▸ Task directions
Look through the records below, and copy out every line that holds the string "persecución".

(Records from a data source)
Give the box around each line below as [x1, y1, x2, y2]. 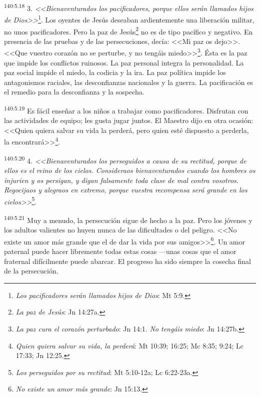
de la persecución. [4, 265, 58, 276]
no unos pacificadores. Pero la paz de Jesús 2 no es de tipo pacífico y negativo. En [4, 24, 253, 36]
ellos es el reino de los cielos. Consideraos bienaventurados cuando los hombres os [4, 164, 255, 175]
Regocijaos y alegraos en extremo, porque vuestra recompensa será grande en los [4, 184, 247, 195]
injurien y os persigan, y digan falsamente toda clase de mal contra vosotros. [4, 174, 239, 185]
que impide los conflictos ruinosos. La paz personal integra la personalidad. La [4, 57, 244, 67]
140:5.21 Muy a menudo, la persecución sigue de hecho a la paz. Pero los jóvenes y [4, 213, 252, 225]
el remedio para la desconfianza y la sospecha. [4, 86, 144, 97]
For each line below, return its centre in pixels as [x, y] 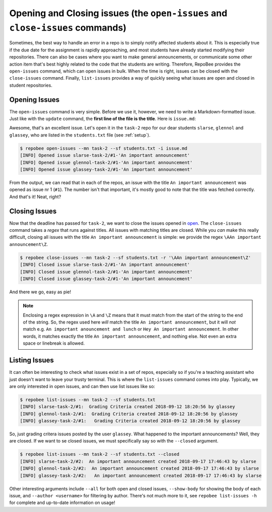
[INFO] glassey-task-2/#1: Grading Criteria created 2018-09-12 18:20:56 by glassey [130, 421]
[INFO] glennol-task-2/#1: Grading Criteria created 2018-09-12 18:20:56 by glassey [129, 414]
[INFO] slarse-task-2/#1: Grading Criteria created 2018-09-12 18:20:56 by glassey [127, 407]
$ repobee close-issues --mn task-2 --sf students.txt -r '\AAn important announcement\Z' [135, 258]
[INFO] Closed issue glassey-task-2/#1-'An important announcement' [106, 279]
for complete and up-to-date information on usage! [62, 503]
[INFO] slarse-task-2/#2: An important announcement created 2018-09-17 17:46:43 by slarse [138, 461]
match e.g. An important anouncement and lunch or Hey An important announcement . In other [131, 329]
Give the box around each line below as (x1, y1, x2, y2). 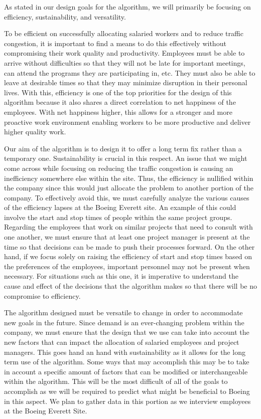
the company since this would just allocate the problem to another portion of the (4, 182, 253, 193)
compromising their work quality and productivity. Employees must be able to (4, 48, 245, 58)
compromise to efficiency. (4, 290, 81, 301)
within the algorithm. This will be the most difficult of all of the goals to (4, 376, 228, 386)
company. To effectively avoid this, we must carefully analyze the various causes (4, 192, 249, 202)
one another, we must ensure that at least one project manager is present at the (4, 232, 250, 242)
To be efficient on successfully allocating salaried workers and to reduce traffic (4, 28, 243, 39)
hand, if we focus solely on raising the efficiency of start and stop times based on (4, 251, 252, 262)
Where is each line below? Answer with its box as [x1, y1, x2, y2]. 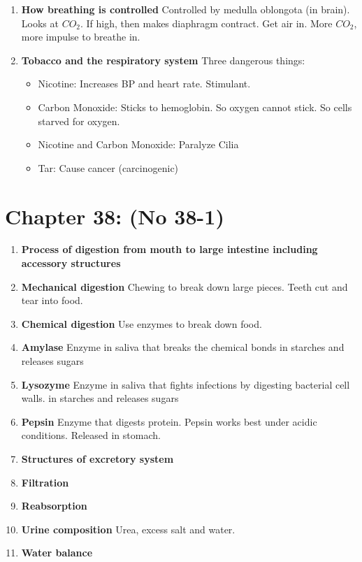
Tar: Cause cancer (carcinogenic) [38, 160, 179, 175]
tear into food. [21, 293, 83, 308]
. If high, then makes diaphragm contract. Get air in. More [80, 15, 333, 30]
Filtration [21, 475, 69, 489]
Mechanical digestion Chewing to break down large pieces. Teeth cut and [21, 279, 348, 294]
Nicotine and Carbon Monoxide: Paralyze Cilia [38, 137, 239, 152]
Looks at [21, 15, 59, 30]
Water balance [21, 545, 93, 560]
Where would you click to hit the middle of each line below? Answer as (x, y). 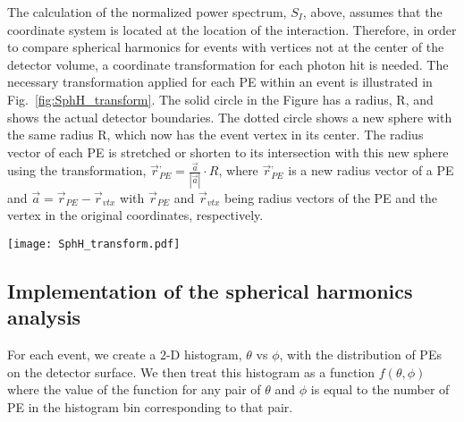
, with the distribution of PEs (360, 354)
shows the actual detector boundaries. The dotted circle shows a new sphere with (230, 117)
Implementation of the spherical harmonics (210, 290)
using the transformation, (77, 170)
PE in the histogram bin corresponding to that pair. (150, 406)
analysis (44, 317)
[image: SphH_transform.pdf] (94, 244)
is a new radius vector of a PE (371, 170)

▸ Answer to the problem
de la persecución. [4, 265, 58, 276]
140:5.21 Muy a menudo, la persecución sigue de hecho a la paz. Pero los jóvenes y [4, 213, 252, 225]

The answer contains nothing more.